§ **Work request**
Working from the start of the listing, please write out exactly the lines through the one that holds "call has always", both included, and omit all pictures.
- - -
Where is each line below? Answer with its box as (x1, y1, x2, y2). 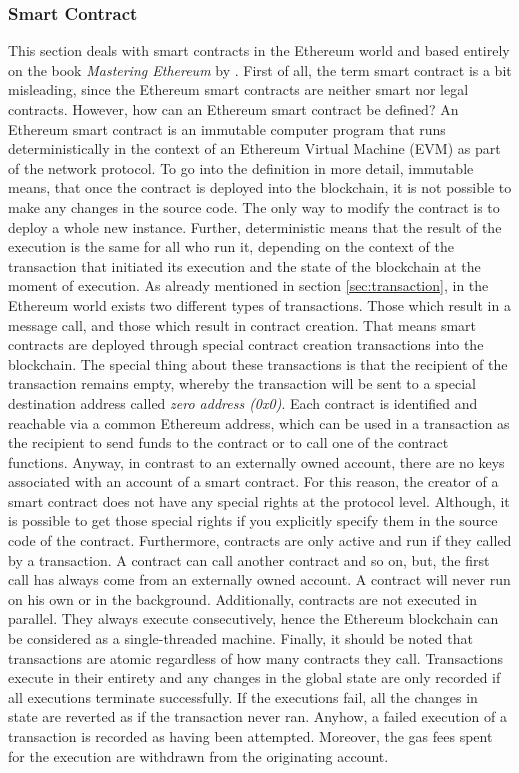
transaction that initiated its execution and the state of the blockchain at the (8, 255, 481, 276)
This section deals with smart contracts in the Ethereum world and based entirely (8, 40, 510, 61)
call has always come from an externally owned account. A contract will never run (8, 569, 511, 590)
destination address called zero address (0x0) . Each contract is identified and (8, 392, 478, 413)
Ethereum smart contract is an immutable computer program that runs (8, 118, 446, 139)
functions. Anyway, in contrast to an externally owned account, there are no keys (8, 451, 505, 472)
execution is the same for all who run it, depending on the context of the (8, 236, 454, 257)
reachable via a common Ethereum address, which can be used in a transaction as (8, 412, 510, 433)
- - -
§ **Exercise result**
Where is each line below? Answer with its box as (x1, y1, x2, y2). 
transaction that initiated its execution and the state of the blockchain at the (8, 255, 481, 276)
This section deals with smart contracts in the Ethereum world and based entirely (8, 40, 510, 61)
call has always come from an externally owned account. A contract will never run (8, 569, 511, 590)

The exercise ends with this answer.